I live in a city that’s relatively bereft of tourist sensations. That’s not to say that Dallas doesn’t have a lot of reasons to visit. It’s just that most of us learned a long time ago that you have to keep the fun stuff on the QT, or else it’ll be overrun by SMU brats and subsequently ruined. Music, art, fun things to do outside…when the horsefaces and hipsters show up, it’s all over. This is why Dallas’s official attractions consist of proving that George Romero was directing documentaries and explaining why our official slogan is “Aside from that, Mrs. Kennedy, what do you think of Dallas?” These keep the Cokespoon Contingent busy, mostly so they don’t notice that the rest of us are going to Fort Worth.
Because of this, we don’t tend to express surprise when locals and tourists haven’t heard of a particular offbeat attraction. Or at least we try not to do so. For instance, when the Czarina calls me at work to tell me about some new and intriguing event, I don’t scream “Oh. My. GOD. You didn’t know about this?” Instead, I simply point out that I tried to tell her about it three weeks earlier, but that my voice apparently had more of an annoying mosquito buzz than usual. That’s perfectly reasonable, and I don’t blame her in the slightest. (Saying anything else usually leads to tears, concussions, and the Czarina rubbing her elbows and grumbling “Your head gets harder every single day, you know that?”) We only save derision and incredulity for real cluelessness, such as those who assume that Jack Ruby’s Carousel Club is still going.

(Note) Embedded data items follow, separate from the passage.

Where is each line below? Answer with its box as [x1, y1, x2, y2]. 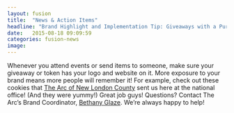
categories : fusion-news [7, 36, 79, 43]
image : [7, 42, 26, 49]
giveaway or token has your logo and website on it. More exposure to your [7, 69, 221, 77]
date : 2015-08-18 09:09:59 [7, 29, 92, 37]
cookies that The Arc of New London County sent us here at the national [7, 84, 215, 92]
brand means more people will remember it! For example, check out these [7, 76, 219, 84]
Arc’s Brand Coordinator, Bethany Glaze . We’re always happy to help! [7, 98, 205, 106]
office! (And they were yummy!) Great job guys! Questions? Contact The [7, 91, 214, 99]
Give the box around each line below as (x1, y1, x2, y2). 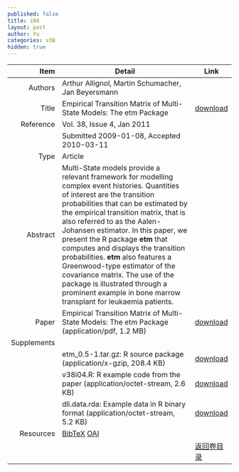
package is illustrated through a (61, 279, 168, 289)
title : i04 (7, 17, 40, 24)
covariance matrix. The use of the (61, 270, 174, 279)
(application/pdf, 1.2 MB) (61, 326, 147, 336)
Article (61, 151, 84, 161)
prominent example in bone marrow (61, 288, 181, 297)
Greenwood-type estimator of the (61, 261, 176, 271)
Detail (115, 66, 135, 76)

This is why I wince when I share with local friends the discovery of something well outside, such as the Garden Museum in London. Out here, the snort of “I can’t BELIEVE you didn’t hear about this” is the province of the horseface. Besides, do you have any idea how many of us dedicated Texas gardeners would set fire to a bus full of paraplegic nuns for the opportunity to see a museum dedicated solely to 400 years of gardening history, much less enter it?
Yes, we now have yet another reason to visit Mother England. The only other option is to start up our own gardening museum on this side of the Pond. I’ll definitely get involved…the moment I discover, perfect, patent, and license the 78-hour day.